▸ **BRIEF**:
Within the listing that follows, reproduce exactly the lines starting at the line with "これより、フレーバー固有状態の時間発展は、 [106, 144]" and ending at the line with "generally consider time", inclusive, and only those. Pictures are dropped.
#### INFORMATION SHOWN
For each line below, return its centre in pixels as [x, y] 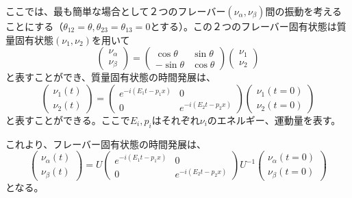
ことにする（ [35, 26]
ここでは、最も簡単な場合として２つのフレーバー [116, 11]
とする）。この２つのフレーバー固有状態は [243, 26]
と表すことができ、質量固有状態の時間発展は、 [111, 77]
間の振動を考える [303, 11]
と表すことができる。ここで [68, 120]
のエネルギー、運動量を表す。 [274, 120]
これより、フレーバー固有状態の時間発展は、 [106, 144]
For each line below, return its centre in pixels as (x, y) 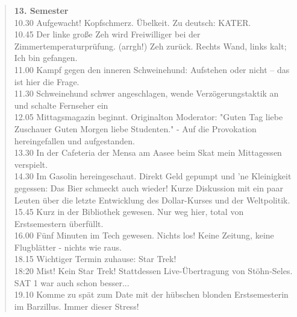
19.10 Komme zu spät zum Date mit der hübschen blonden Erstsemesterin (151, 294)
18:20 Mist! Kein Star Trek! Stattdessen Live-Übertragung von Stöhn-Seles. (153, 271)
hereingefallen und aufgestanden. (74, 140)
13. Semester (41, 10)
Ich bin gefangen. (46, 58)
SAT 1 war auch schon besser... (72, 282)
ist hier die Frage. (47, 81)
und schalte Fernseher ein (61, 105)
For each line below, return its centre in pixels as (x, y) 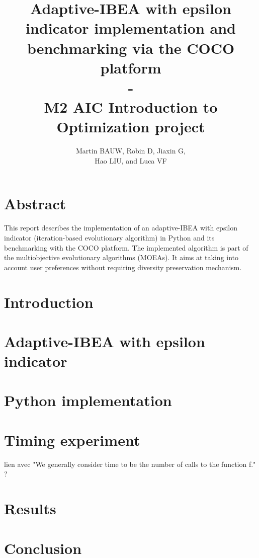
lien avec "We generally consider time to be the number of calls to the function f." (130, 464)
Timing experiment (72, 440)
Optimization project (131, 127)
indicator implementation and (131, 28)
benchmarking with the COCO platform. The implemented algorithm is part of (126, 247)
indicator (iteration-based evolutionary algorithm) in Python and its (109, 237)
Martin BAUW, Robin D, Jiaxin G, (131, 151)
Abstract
########
#### INFORMATION SHOWN
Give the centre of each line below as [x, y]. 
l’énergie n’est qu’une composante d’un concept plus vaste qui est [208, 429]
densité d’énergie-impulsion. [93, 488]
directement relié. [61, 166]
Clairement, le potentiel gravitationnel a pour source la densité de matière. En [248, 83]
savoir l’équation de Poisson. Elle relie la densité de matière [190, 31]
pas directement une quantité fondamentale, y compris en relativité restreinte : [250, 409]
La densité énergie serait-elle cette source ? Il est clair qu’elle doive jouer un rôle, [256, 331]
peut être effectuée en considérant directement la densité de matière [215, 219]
########
▸ **SOLUTION**:
これより、フレーバー固有状態の時間発展は、 [106, 144]
For each line below, return its centre in pixels as (x, y) 
19.10 Komme zu spät zum Date mit der hübschen blonden Erstsemesterin (151, 294)
18:20 Mist! Kein Star Trek! Stattdessen Live-Übertragung von Stöhn-Seles. (153, 271)
hereingefallen und aufgestanden. (74, 140)
13. Semester (41, 10)
Ich bin gefangen. (46, 58)
SAT 1 war auch schon besser... (72, 282)
ist hier die Frage. (47, 81)
und schalte Fernseher ein (61, 105)
For each line below, return its centre in pixels as (x, y) 
lien avec "We generally consider time to be the number of calls to the function f." (130, 464)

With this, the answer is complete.